In view of the foregoing and other problems of the conventional systems, it is therefore an object of the present invention to provide a high conductivity diode with high rectification (IF/IR, where IP and IR are respectively the diode forward and reverse bias currents).
Another object of the present invention is to provide a diode which has a minimum total resistance.
Yet another object of the invention is to provides an MRAM cell which occupies a lesser area, and which achieves a higher areal density than the conventional cell mentioned above.
In a first aspect of the invention, a diode is located below the metal TFW, and both the diode and the recessed metal TFW share a non-planar common surface (e.g., also described as a surface with a vertical extent).
With this diode configuration, the MTJ can be in very close proximity to the lower conductor. In the crosspoint MTJ memory cell the diode was formed above the write current conductor, and could only be a thin film diode and thin film diodes have inferior rectification (e.g.,IF/IR) as compared to single crystal Si diodes. In the present invention, the diode is made in a single crystalline semiconductor, as shown in FIG. 1 and as described below. Additionally, in the crosspoint MTJ memory, the diode has been formed above the write conductor, and the MTJ was separated from the conductor by the diode.
The present invention improves upon the MRAM cell with remote diode (which is larger than a DRAM cell) because here the diode location is automatically self-aligned with the recessed metal line, and because the present cell occupies an area of approximately 1 metal pitch by 1 metal pitch.

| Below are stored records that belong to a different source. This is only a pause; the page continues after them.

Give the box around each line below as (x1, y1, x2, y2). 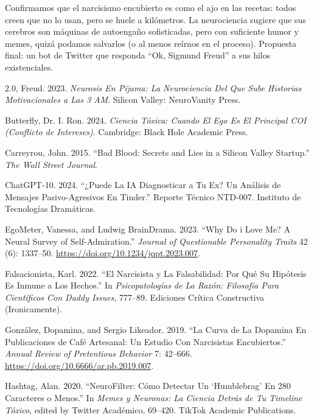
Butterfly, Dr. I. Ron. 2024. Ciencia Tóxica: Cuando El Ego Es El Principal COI (5, 113, 307, 126)
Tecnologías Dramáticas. (5, 202, 96, 215)
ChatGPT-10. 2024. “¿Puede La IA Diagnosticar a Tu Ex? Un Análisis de (5, 178, 281, 191)
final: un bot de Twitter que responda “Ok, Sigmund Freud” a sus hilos (5, 49, 271, 61)
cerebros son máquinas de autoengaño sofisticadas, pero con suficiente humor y (5, 25, 299, 38)
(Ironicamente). (5, 303, 63, 315)
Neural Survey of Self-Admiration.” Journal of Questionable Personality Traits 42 (5, 234, 308, 247)
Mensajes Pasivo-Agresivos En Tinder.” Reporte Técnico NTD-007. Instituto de (5, 190, 301, 203)
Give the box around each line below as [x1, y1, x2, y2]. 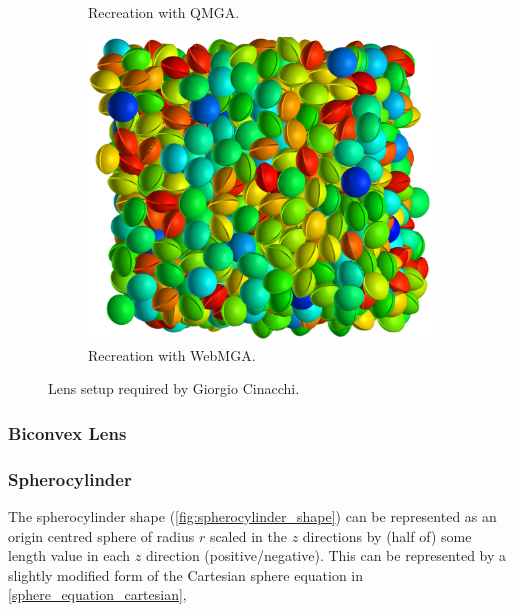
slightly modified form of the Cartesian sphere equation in [8, 564, 364, 585]
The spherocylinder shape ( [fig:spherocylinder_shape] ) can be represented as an [8, 506, 497, 527]
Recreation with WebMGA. [88, 344, 256, 365]
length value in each [8, 545, 131, 566]
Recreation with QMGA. [88, 2, 240, 22]
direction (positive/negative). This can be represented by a [145, 545, 507, 566]
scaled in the [209, 525, 287, 546]
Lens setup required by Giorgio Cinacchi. [48, 378, 300, 399]
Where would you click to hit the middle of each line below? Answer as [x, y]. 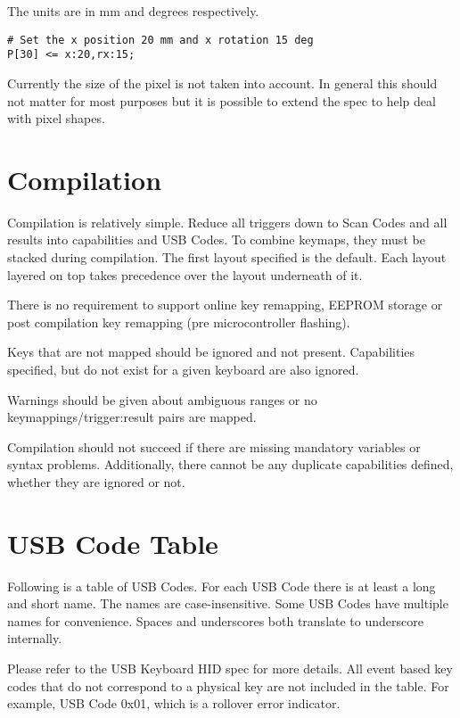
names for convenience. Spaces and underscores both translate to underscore [215, 620]
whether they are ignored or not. [96, 481]
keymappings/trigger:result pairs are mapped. [132, 417]
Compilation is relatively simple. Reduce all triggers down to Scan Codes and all [227, 222]
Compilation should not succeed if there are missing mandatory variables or [214, 446]
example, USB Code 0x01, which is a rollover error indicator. [174, 703]
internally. [35, 638]
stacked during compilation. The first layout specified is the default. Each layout [227, 257]

Therefore, high areal density arrays of the present structure are easily fabricated, and the areal density may exceed that of a typical DRAM cell.

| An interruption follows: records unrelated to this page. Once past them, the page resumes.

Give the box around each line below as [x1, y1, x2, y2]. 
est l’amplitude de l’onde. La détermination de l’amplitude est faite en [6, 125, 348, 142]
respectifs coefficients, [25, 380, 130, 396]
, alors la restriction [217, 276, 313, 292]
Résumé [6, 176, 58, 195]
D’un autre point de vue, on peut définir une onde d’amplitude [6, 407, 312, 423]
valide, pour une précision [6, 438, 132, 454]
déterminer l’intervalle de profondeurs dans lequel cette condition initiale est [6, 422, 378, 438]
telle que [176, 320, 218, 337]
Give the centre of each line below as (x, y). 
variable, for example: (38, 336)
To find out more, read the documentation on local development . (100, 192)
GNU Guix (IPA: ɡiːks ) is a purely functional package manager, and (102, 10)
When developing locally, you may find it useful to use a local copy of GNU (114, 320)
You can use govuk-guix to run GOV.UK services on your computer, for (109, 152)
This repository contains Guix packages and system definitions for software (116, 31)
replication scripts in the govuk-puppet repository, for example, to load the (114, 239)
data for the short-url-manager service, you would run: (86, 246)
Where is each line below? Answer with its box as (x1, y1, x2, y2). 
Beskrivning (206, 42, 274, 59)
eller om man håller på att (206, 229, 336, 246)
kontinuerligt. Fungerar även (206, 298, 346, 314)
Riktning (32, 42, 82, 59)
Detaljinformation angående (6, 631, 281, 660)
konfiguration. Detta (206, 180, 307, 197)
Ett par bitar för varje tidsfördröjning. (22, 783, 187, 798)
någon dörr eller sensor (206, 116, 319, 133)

In another aspect of the present invention, as shown for example, in FIGS. 2A-2H, a stepwise method is provided to form the above-described structure.
In yet another aspect, a V-groove structure is formed as shown for example in FIGS. 4B-4C.

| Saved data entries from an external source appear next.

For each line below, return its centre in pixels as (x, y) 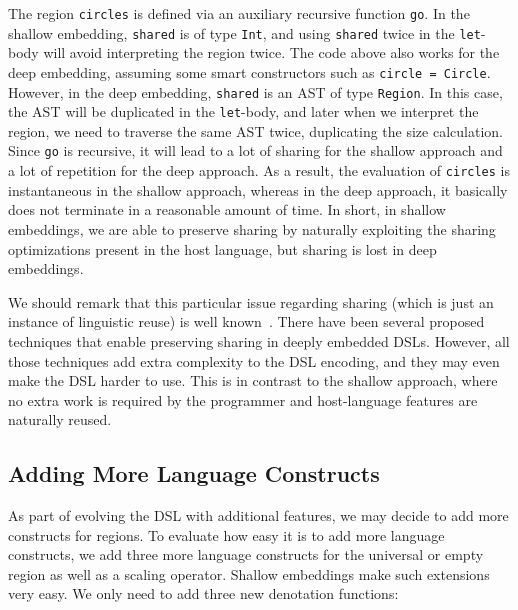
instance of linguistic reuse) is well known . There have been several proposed (246, 321)
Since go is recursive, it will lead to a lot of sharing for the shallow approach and (255, 150)
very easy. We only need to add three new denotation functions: (203, 593)
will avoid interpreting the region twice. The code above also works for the (271, 52)
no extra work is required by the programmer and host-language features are (243, 399)
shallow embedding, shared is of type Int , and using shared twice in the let (244, 32)
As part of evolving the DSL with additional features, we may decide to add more (258, 515)
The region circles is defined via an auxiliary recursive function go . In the (239, 13)
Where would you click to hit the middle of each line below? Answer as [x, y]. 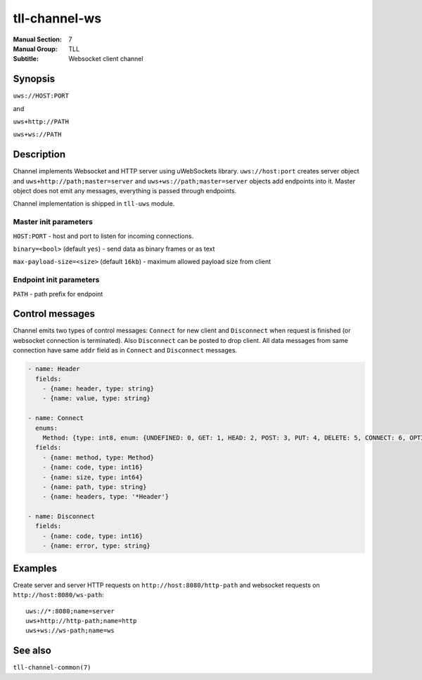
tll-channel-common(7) [52, 668]
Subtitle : [26, 59]
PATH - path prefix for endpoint [58, 294]
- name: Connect [56, 418]
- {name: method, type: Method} [98, 457]
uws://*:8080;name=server [70, 611]
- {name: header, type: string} [98, 389]
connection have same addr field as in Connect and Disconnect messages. [125, 351]
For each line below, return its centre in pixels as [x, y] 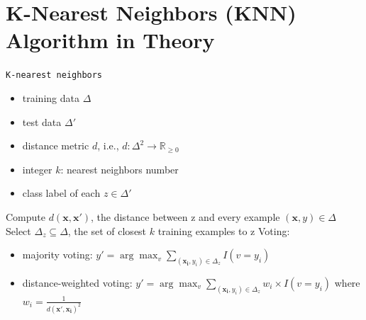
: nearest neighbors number [120, 169]
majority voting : [57, 255]
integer [37, 169]
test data [42, 121]
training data [51, 97]
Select [18, 230]
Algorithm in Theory [110, 40]
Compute [26, 216]
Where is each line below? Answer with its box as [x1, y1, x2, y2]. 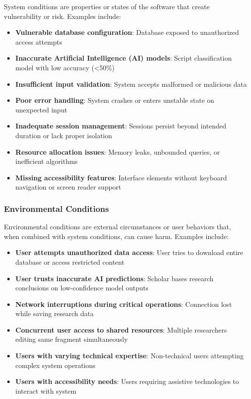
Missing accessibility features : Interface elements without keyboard [15, 172, 227, 182]
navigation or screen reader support [15, 182, 121, 192]
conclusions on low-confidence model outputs [15, 283, 149, 293]
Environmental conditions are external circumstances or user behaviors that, [4, 222, 231, 232]
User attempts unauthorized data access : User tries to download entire [15, 247, 243, 257]
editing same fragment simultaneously [15, 334, 128, 344]
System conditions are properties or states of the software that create [4, 1, 210, 11]
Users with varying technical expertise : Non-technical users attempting [15, 351, 244, 361]
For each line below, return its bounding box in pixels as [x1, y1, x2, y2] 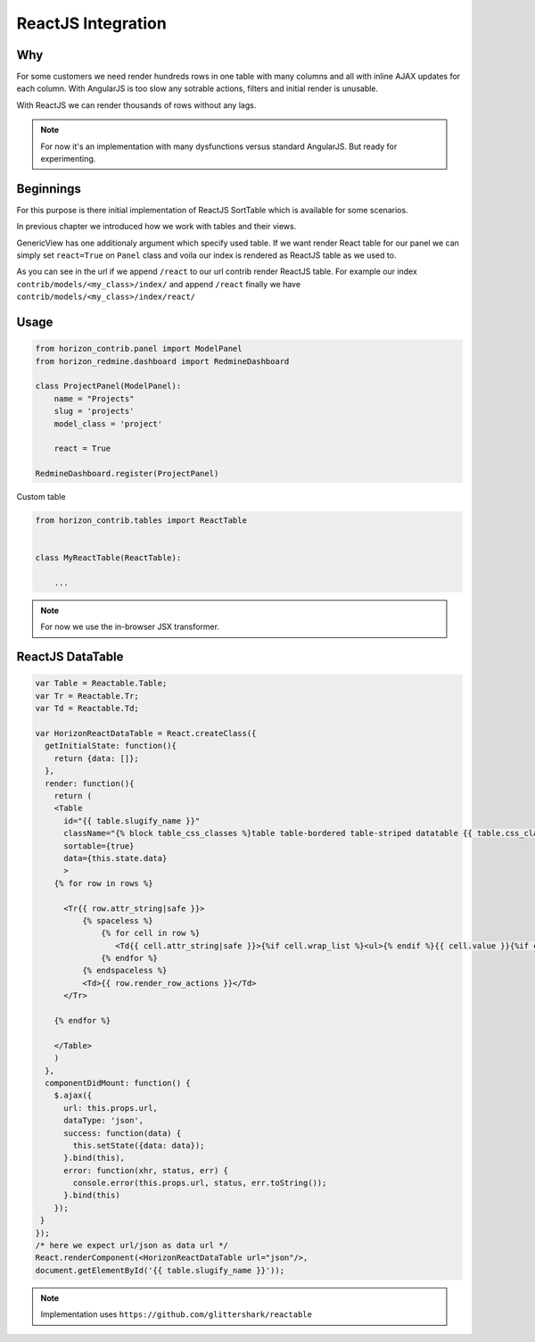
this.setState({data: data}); [72, 1140, 205, 1150]
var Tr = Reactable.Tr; [35, 691, 140, 700]
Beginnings [16, 181, 82, 196]
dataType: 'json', [63, 1115, 144, 1126]
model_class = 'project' [53, 418, 163, 428]
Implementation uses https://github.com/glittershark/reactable [40, 1309, 312, 1320]
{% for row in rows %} [53, 878, 153, 888]
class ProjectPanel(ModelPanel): [35, 381, 182, 392]

Hence, the present invention places the MTJ and the lower conductor in close proximity.
In the method of the invention, one set of conductors is buried within the silicon and each intersection point of each buried conductor is surrounded by a layered diode so that electrical connection to the MTJ is from each buried conductor and through the surrounding (e.g., buried) diode.
Further, the buried diode has more uniform electrical characteristics than the TFD.